>>>>>

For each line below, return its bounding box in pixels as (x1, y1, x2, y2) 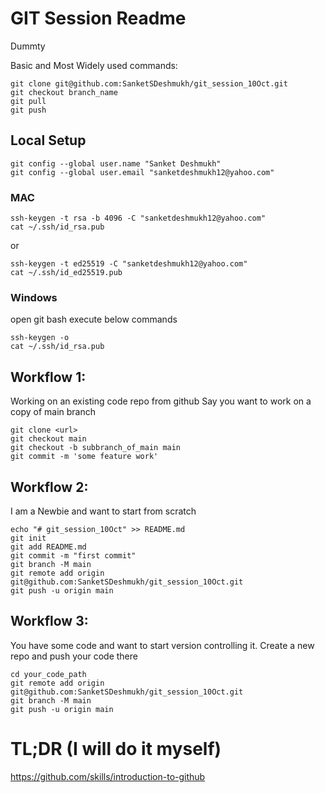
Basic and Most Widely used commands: (10, 59, 178, 71)
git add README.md (10, 542, 87, 552)
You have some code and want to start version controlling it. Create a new (10, 639, 315, 651)
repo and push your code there (10, 650, 138, 662)
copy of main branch (10, 406, 96, 418)
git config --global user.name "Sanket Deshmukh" (10, 158, 222, 169)
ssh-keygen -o (10, 333, 70, 343)
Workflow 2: (10, 478, 89, 496)
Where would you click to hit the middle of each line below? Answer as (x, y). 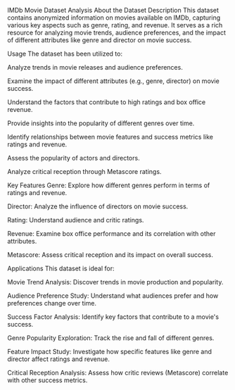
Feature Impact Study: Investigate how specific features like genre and (110, 352)
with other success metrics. (47, 380)
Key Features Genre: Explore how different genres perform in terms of (109, 185)
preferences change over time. (52, 303)
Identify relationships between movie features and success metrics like (110, 137)
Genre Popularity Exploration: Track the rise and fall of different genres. (111, 338)
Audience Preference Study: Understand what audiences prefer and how (113, 296)
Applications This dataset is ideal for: (61, 268)
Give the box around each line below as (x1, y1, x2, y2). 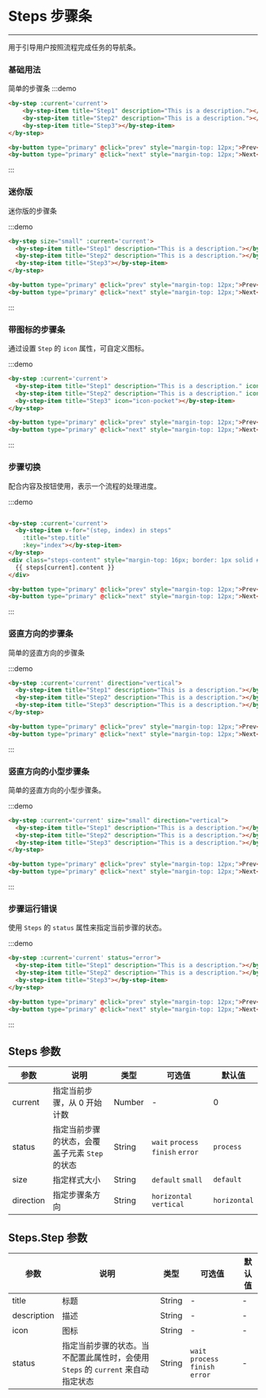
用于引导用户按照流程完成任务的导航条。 (8, 42, 140, 52)
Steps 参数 (8, 1044, 61, 1058)
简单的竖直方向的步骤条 (8, 647, 85, 657)
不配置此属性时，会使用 (62, 1352, 150, 1363)
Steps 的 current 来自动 (62, 1364, 149, 1375)
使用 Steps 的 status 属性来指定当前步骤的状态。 (8, 923, 166, 932)
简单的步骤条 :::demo (8, 84, 77, 94)
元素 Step (68, 1148, 104, 1159)
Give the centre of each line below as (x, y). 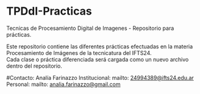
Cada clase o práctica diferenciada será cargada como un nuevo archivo (98, 59)
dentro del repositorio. (34, 66)
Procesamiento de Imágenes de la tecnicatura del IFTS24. (79, 52)
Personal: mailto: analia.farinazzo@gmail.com (63, 84)
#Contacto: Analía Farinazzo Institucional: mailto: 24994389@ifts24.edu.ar (100, 78)
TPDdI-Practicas (49, 11)
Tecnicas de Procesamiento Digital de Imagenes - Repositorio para (90, 28)
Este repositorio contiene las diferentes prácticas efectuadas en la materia (100, 46)
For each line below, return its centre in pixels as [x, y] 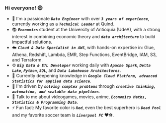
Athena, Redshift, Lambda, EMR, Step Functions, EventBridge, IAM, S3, [84, 55]
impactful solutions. [32, 42]
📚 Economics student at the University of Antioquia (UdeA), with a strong [86, 30]
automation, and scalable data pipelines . [56, 92]
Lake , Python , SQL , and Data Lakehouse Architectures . [66, 70]
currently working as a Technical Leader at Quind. [63, 24]
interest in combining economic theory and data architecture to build [83, 37]
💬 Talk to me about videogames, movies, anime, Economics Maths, [79, 97]
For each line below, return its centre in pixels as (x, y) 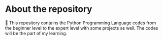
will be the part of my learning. (36, 33)
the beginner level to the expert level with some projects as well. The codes (82, 28)
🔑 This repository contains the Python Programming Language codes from (81, 23)
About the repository (49, 9)
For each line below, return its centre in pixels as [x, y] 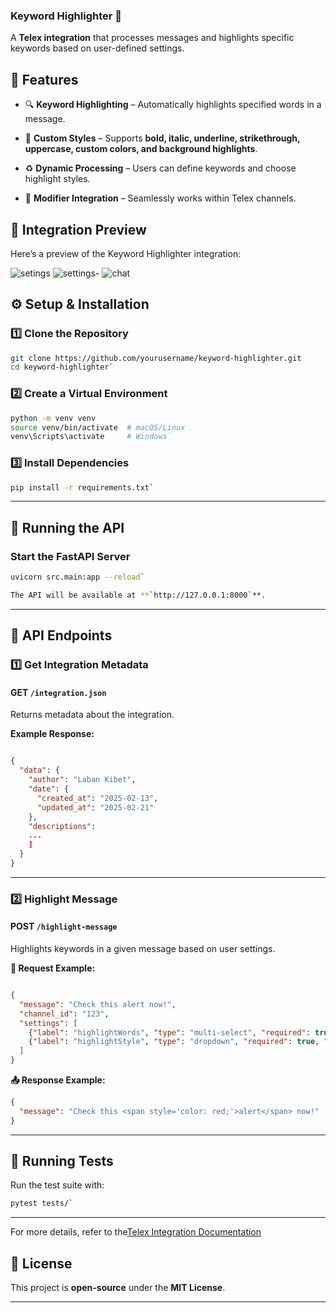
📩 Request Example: [53, 968]
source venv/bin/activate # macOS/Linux [98, 427]
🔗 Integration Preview [78, 229]
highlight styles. [57, 179]
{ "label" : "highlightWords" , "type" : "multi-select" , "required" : [169, 1032]
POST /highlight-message [64, 926]
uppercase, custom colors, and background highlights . [141, 149]
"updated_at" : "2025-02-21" [95, 807]
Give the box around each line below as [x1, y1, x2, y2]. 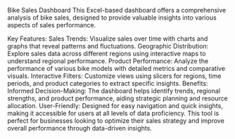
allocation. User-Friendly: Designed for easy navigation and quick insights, [7, 102, 223, 110]
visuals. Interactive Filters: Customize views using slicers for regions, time [7, 72, 222, 80]
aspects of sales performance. [7, 21, 96, 29]
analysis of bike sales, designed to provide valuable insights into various [7, 13, 217, 22]
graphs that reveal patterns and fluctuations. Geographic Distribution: [7, 42, 209, 50]
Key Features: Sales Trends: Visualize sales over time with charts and [7, 34, 208, 43]
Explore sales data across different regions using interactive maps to [7, 49, 206, 58]
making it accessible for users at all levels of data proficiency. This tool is [7, 109, 220, 117]
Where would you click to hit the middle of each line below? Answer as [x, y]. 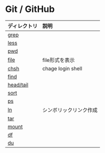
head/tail [18, 84]
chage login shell [62, 68]
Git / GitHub [30, 9]
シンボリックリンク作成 [70, 110]
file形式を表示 [58, 60]
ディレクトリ [22, 26]
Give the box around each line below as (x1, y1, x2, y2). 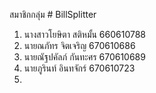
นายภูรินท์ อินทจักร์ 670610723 (23, 62, 136, 74)
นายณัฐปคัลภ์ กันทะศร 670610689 (23, 51, 146, 63)
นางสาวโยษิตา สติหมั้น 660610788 (23, 29, 147, 40)
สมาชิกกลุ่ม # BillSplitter (9, 9, 97, 20)
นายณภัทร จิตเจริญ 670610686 (23, 40, 136, 51)
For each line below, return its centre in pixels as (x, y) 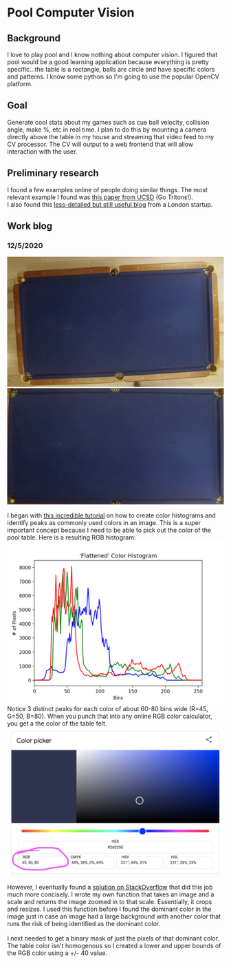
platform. (20, 84)
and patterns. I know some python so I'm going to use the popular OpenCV (113, 76)
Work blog (30, 226)
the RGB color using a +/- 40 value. (57, 953)
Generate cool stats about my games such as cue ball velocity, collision (108, 122)
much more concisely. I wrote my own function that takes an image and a (111, 894)
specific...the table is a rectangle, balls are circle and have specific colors (111, 69)
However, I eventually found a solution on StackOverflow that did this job (110, 888)
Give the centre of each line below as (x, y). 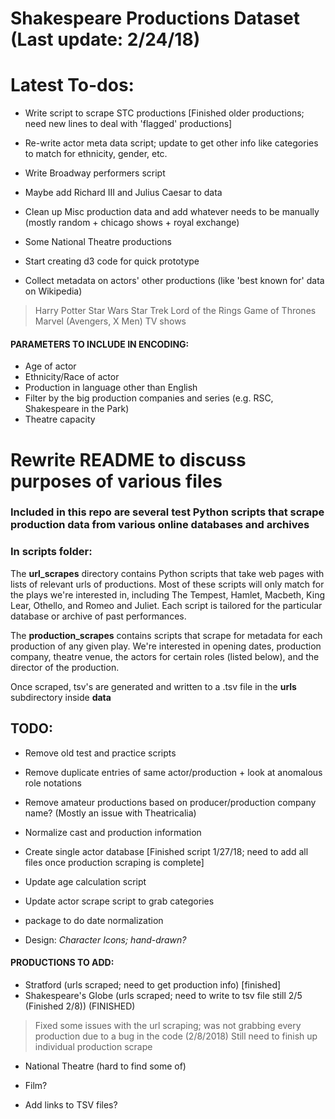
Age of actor (50, 366)
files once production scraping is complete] (114, 862)
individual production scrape (93, 1046)
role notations (53, 783)
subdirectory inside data (61, 697)
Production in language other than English (111, 388)
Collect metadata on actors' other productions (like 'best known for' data (174, 281)
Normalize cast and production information (113, 832)
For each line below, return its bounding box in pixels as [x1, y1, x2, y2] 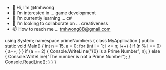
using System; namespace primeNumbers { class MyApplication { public [5, 38, 154, 43]
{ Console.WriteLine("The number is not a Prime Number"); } [5, 54, 131, 59]
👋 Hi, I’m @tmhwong [12, 5, 55, 10]
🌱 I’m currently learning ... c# [12, 15, 72, 21]
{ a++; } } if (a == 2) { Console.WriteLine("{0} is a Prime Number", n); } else [5, 48, 160, 54]
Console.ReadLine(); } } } [5, 59, 56, 65]
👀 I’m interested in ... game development [12, 10, 96, 16]
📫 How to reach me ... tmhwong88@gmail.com [12, 26, 111, 32]
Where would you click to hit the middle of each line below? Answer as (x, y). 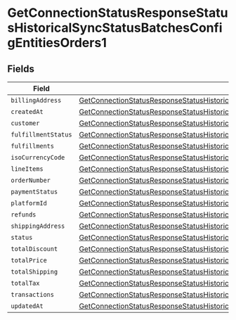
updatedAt (27, 306)
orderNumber (31, 180)
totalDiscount (34, 249)
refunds (24, 215)
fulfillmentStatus (41, 135)
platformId (29, 203)
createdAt (27, 111)
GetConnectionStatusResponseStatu (118, 13)
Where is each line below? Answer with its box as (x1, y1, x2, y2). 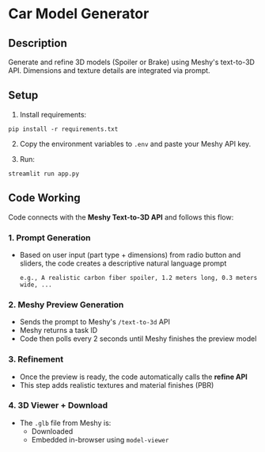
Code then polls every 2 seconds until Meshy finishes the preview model (19, 334, 257, 343)
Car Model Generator (8, 5, 150, 23)
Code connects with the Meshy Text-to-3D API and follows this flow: (8, 212, 234, 222)
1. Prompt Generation (8, 232, 91, 243)
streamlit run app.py (8, 170, 80, 178)
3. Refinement (8, 354, 64, 365)
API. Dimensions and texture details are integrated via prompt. (8, 66, 211, 75)
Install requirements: (19, 109, 87, 119)
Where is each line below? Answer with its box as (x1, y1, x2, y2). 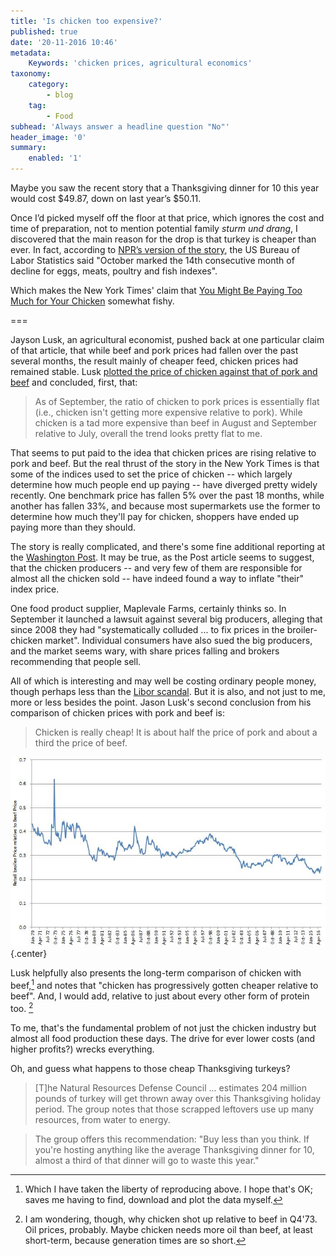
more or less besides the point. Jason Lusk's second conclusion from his (10, 696, 312, 708)
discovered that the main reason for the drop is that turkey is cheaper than (10, 233, 317, 245)
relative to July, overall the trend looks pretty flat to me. (34, 428, 263, 439)
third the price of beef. (34, 737, 128, 749)
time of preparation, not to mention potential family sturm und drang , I (10, 223, 298, 234)
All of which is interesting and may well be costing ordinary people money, (10, 675, 317, 687)
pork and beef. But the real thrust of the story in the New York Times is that (10, 458, 320, 469)
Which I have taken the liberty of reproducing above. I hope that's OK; (24, 1183, 313, 1195)
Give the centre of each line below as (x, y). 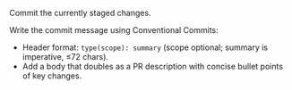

<<<<<

Look through the data above and return exactly the lines from the one that contains "aspects of sales performance. [7, 21, 96, 29]" to the one that contains "Explore sales data", inclusive, with nothing else.

# EXERCISE ANSWER
aspects of sales performance. [7, 21, 96, 29]
analysis of bike sales, designed to provide valuable insights into various [7, 13, 217, 22]
graphs that reveal patterns and fluctuations. Geographic Distribution: [7, 42, 209, 50]
Key Features: Sales Trends: Visualize sales over time with charts and [7, 34, 208, 43]
Explore sales data across different regions using interactive maps to [7, 49, 206, 58]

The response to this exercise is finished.